[Grok-dev] Skinning/themeing

Lennart Regebro regebro at gmail.com
Fri May 18 11:10:25 EDT 2007


On 5/18/07, Martin Aspeli <optilude at gmx.net> wrote:
>   - We ought to have a standard way of sharing UI structure.

Totally. Martijn wrote a great plan for how to do that. I plan to
implement that during the EuroPython sprint, unless somebody else does
it first. I haven't looked at what Darryl has done yet.

>   - We ought to promote a standard set of viewlets

Totally.

>   - We ought *not* to write our own themeing engine.
>
> For this, I think we should embrace Deliverance. :)

I don't agree. And one reason for that is that viewlets get
complicated, because you need to make a separate http request for each
viewlet.

> Plone very much wants to move in this direction, where ZPT's are used to
> define page structure and shared elements (which are also good at)

Yes, but without a theming engine, we won't have any shared elements.
Getting the viewlets there is a part of the theming. Plone solves this
by using a macro, but that locks you into ZPTs only.

> plain-HTML theme files with Deliverance rule files are the way to go for
> the end look-and-feel (which is much more designer-friendly).
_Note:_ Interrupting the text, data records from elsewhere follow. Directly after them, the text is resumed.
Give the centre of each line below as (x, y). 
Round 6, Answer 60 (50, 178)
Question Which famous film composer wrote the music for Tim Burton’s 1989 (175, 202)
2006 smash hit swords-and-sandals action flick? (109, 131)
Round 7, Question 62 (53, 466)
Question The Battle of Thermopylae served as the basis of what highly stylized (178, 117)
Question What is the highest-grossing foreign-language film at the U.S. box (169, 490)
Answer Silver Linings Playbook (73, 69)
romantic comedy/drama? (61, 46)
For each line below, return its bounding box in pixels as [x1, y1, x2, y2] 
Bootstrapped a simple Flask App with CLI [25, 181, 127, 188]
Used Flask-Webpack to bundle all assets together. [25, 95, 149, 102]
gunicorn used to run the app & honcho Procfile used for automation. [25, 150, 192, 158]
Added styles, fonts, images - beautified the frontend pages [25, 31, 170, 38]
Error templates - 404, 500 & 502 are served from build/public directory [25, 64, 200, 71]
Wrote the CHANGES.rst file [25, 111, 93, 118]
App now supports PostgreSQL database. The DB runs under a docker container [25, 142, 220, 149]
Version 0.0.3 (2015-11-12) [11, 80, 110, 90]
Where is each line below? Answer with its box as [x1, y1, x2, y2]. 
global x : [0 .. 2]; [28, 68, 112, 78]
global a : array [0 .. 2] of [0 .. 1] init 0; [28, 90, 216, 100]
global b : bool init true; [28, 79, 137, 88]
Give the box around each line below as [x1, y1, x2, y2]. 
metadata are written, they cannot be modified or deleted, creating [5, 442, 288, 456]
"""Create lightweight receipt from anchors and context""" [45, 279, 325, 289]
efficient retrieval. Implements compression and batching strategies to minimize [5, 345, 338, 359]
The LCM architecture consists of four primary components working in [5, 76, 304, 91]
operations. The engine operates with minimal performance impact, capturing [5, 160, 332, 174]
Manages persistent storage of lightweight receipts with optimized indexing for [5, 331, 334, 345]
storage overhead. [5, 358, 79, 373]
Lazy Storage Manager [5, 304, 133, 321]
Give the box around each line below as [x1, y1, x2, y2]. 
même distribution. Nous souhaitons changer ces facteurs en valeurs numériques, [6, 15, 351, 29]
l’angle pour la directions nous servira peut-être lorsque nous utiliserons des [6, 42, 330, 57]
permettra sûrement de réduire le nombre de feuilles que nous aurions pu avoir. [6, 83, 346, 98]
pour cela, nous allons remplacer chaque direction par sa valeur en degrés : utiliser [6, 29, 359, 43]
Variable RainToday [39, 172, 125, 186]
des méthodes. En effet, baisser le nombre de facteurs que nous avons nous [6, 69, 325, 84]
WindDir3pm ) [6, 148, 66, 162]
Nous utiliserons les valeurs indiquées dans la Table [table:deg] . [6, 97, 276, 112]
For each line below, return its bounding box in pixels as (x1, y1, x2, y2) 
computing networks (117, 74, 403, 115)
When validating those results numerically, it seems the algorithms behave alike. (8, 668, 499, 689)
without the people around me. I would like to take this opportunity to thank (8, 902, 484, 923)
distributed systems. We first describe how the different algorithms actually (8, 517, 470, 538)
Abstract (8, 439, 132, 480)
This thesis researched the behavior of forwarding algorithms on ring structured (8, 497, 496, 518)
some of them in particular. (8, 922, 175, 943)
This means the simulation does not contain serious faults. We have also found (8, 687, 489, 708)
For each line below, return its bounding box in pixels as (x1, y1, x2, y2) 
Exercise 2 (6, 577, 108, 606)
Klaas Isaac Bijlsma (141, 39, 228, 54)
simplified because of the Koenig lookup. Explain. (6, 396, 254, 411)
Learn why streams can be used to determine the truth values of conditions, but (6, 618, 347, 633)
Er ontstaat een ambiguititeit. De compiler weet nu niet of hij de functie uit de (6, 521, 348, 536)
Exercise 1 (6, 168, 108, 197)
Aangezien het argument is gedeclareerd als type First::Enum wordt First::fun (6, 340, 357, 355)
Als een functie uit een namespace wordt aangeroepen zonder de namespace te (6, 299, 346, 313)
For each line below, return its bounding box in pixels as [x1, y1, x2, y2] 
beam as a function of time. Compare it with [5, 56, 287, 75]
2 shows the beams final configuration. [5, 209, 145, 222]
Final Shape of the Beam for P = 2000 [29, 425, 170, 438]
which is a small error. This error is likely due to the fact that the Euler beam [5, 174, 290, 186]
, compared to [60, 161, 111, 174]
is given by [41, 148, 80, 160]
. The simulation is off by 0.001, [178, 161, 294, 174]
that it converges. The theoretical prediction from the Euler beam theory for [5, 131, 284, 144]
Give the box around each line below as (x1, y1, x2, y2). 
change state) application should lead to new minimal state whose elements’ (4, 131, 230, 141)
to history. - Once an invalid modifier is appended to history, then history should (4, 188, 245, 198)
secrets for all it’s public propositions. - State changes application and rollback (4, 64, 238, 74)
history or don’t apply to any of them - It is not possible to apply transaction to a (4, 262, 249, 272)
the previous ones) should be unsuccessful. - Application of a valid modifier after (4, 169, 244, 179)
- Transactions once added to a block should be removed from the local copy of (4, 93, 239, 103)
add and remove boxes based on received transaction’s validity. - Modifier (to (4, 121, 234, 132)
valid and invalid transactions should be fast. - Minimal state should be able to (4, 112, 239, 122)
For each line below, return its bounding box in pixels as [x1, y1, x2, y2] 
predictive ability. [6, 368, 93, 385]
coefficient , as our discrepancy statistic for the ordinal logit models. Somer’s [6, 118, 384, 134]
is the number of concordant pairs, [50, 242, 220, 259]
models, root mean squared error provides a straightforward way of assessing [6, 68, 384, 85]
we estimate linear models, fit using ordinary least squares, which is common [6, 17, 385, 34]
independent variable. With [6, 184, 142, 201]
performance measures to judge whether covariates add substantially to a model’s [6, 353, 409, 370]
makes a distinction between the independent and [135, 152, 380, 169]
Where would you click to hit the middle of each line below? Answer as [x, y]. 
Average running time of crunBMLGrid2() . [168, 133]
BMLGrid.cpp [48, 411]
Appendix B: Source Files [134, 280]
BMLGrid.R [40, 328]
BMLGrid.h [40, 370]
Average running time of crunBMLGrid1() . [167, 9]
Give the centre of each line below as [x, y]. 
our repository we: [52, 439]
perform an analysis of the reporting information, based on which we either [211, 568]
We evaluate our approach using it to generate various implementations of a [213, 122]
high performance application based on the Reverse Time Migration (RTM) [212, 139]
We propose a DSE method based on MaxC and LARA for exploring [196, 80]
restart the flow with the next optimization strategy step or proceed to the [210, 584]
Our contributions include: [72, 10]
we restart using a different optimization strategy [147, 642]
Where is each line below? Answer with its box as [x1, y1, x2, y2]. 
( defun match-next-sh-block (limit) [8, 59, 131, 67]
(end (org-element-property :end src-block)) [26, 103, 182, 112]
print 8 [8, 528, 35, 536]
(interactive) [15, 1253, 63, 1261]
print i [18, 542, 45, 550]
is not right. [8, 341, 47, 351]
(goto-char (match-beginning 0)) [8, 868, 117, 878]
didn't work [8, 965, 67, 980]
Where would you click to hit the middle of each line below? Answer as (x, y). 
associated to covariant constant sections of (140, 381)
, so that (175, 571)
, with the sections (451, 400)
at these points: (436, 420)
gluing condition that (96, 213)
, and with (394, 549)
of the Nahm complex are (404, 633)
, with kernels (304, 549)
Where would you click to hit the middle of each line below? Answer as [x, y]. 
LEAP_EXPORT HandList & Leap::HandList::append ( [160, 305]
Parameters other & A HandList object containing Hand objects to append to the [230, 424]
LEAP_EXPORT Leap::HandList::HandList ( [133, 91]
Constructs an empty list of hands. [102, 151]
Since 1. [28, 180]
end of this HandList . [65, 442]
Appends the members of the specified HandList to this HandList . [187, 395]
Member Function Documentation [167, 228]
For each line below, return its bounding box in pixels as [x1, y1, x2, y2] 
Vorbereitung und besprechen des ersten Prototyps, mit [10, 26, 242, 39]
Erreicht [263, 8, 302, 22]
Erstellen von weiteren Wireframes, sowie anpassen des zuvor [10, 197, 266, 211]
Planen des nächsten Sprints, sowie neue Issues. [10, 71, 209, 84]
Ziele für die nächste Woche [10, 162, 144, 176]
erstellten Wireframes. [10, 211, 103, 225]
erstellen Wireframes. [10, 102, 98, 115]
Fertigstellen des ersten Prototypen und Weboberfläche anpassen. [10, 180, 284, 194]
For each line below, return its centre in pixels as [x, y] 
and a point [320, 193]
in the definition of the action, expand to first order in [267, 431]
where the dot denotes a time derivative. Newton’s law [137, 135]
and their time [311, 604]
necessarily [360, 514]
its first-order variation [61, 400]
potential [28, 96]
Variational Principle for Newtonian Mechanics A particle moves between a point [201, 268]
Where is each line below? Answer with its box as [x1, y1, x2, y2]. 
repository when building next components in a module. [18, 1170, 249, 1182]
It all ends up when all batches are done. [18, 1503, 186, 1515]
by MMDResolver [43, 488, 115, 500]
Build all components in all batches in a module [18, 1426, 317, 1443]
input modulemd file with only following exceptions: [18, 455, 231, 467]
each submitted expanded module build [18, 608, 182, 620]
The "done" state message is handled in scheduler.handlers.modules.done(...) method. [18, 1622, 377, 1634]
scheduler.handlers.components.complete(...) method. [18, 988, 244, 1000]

This is how the planned engine specified by Martijn works too, So it's
a deliverance type of theming engine, but inside of zope, and most
importantly, it can do the theming with a context, which deliverance
can't, since it's outside of the server.

Kevin Smith:
> I am -1 for making Grok a CMS, and +1 for using grok to creat a
> stream-lined CMS with a standard API, though this sounds suspiciously
> like the beginning of grok.Monolith, the port of Plone to grok. ;)

I agree completely.

On 5/18/07, Martijn Faassen <faassen at startifact.com> wrote:
> Hey Martin,
>
> Since you say yourself you weren't very clear, could you summarize your
> proposal? My first reactions:
>
> * I think Grok should stay out of the business of providing standard
> templates and slots for the time being. You can argue Grok needs to
> provide standard policy here, and it's not a bad argument. I'm just
> worried we'd be locking in on a solution too soon.

I don't think it should necssarily be a  part of grok, itself. It
should require Grok, though. :-) As long as it's separate, it's not a
lock-in.


-- 
Lennart Regebro: Zope and Plone consulting.